**What you are asked to do:** Your answer should be the lines below from the one holding "Czytaj dalej [141, 277]" through the one holding "across the U.S. (7, 10, 61, 21)", copied exactly and with nothing else.
*** Data for processing
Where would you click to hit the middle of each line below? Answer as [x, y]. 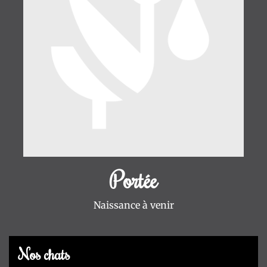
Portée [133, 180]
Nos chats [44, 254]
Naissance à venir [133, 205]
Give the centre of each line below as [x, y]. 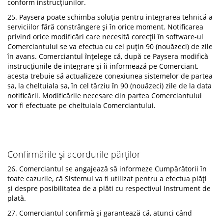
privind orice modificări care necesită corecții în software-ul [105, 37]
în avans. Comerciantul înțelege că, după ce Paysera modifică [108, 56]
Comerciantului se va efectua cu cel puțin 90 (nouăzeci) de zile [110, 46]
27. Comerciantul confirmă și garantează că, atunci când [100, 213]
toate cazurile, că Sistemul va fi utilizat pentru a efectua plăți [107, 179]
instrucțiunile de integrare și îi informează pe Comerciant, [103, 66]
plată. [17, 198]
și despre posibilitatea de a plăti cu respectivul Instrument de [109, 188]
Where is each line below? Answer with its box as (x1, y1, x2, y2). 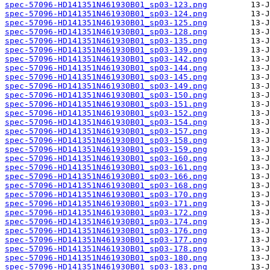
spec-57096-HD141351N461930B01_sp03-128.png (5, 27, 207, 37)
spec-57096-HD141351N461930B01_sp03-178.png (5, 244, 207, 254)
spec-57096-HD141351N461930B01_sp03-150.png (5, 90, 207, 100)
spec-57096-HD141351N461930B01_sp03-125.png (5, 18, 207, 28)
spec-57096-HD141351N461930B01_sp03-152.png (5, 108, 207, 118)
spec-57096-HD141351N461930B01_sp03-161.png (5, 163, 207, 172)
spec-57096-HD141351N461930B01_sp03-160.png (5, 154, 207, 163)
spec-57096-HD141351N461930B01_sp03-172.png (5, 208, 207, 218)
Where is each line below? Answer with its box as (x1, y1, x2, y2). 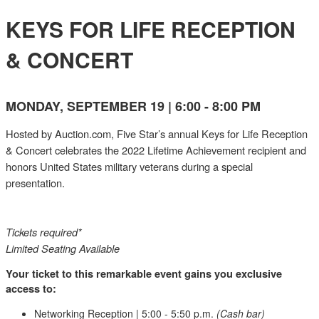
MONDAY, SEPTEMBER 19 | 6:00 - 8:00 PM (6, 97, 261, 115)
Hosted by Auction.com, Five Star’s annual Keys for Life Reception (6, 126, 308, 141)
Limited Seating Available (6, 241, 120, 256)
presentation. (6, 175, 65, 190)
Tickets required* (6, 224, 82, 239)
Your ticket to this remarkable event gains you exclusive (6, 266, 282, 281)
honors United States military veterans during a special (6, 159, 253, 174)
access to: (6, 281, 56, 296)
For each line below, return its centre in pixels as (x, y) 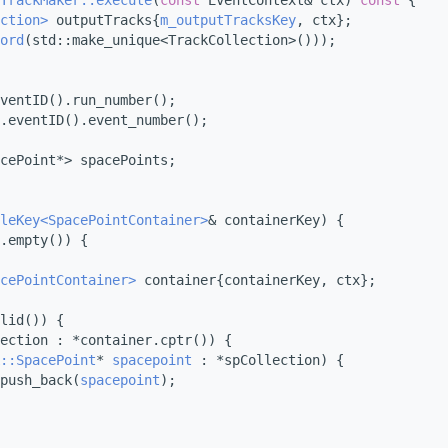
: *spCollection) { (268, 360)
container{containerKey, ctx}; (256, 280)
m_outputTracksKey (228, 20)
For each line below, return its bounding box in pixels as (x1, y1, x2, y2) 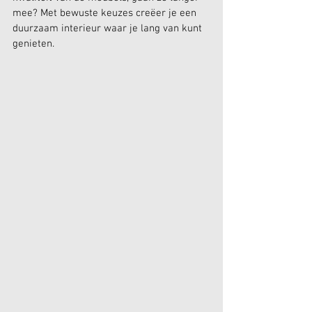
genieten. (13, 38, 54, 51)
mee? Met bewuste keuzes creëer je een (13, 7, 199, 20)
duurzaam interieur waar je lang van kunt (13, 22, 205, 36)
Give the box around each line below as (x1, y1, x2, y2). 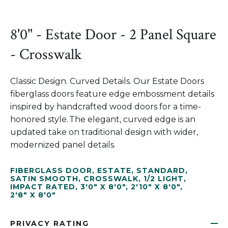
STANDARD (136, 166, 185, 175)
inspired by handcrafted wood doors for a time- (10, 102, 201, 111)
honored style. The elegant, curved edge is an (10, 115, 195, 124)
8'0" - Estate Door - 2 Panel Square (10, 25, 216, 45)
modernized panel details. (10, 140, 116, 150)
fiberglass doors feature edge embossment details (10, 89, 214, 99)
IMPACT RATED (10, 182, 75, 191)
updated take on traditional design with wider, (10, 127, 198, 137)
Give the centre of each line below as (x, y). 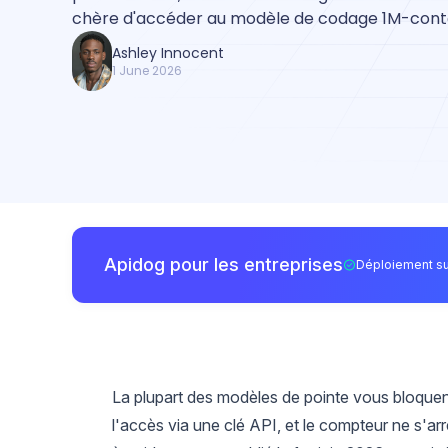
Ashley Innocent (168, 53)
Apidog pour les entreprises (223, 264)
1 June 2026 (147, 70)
******
*** Data for processing
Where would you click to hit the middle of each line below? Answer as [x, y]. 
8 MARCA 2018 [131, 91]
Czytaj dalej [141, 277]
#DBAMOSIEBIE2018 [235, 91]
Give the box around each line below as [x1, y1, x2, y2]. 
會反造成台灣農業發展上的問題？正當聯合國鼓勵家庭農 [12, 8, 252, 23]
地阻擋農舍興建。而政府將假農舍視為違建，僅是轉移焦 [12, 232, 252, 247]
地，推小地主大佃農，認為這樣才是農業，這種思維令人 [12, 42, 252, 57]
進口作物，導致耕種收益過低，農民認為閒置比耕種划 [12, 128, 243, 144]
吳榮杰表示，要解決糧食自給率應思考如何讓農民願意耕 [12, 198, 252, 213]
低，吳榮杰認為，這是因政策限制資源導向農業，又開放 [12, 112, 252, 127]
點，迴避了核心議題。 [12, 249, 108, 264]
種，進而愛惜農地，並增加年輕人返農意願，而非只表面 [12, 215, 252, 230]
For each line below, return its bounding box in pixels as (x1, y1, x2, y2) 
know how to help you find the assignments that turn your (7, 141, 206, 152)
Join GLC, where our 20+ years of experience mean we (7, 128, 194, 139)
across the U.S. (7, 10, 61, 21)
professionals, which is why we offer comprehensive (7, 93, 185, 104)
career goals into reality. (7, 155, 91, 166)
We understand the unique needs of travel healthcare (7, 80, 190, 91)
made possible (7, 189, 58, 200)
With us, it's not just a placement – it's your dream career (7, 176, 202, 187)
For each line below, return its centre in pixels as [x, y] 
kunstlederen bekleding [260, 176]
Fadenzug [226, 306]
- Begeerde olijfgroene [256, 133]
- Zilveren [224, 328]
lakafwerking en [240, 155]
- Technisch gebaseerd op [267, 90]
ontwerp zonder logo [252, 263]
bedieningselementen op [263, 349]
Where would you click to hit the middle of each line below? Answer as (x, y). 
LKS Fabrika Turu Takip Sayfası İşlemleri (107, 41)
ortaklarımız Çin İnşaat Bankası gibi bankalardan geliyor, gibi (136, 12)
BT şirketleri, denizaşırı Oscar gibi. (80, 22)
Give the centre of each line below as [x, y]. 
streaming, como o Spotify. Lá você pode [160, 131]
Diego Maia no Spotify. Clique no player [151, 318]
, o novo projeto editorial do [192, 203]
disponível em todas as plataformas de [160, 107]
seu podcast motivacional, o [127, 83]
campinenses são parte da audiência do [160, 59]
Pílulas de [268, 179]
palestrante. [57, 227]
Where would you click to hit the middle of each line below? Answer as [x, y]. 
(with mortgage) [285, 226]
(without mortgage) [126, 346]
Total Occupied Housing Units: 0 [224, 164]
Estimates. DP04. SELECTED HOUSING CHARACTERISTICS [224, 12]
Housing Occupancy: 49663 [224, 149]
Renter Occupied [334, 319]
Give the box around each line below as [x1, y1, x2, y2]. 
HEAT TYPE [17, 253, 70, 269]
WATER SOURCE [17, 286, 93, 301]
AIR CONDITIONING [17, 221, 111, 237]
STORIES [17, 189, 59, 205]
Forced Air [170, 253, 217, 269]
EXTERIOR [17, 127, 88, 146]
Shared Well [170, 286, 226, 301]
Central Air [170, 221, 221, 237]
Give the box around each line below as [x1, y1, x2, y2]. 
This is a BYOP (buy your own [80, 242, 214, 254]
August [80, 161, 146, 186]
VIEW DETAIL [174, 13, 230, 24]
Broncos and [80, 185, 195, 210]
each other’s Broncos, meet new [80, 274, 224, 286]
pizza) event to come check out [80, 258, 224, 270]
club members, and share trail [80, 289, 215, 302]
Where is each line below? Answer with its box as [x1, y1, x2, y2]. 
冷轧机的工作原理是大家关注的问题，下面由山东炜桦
******
*** Data for processing
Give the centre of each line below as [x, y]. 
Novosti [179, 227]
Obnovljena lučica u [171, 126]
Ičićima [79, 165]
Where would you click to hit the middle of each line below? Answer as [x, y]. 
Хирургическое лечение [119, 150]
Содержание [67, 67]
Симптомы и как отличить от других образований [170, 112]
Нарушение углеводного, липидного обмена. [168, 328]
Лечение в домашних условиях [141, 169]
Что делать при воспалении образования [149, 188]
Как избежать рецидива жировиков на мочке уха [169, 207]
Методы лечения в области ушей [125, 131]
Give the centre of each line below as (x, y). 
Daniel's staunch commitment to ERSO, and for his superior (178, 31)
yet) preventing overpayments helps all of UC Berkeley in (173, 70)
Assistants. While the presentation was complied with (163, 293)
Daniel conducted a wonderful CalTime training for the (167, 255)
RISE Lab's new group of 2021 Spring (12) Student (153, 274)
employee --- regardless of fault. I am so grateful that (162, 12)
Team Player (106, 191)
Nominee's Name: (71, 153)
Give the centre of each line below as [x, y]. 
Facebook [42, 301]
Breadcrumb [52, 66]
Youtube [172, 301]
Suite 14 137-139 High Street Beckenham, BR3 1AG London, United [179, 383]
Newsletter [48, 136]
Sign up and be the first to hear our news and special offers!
******
**Result of the task:**
Czytaj dalej [141, 277]
#DBAMOSIEBIE2018 [235, 91]
Give the box around each line below as [x1, y1, x2, y2]. 
會反造成台灣農業發展上的問題？正當聯合國鼓勵家庭農 [12, 8, 252, 23]
地阻擋農舍興建。而政府將假農舍視為違建，僅是轉移焦 [12, 232, 252, 247]
地，推小地主大佃農，認為這樣才是農業，這種思維令人 [12, 42, 252, 57]
進口作物，導致耕種收益過低，農民認為閒置比耕種划 [12, 128, 243, 144]
吳榮杰表示，要解決糧食自給率應思考如何讓農民願意耕 [12, 198, 252, 213]
低，吳榮杰認為，這是因政策限制資源導向農業，又開放 [12, 112, 252, 127]
點，迴避了核心議題。 [12, 249, 108, 264]
種，進而愛惜農地，並增加年輕人返農意願，而非只表面 [12, 215, 252, 230]
For each line below, return its bounding box in pixels as (x1, y1, x2, y2) 
know how to help you find the assignments that turn your (7, 141, 206, 152)
Join GLC, where our 20+ years of experience mean we (7, 128, 194, 139)
across the U.S. (7, 10, 61, 21)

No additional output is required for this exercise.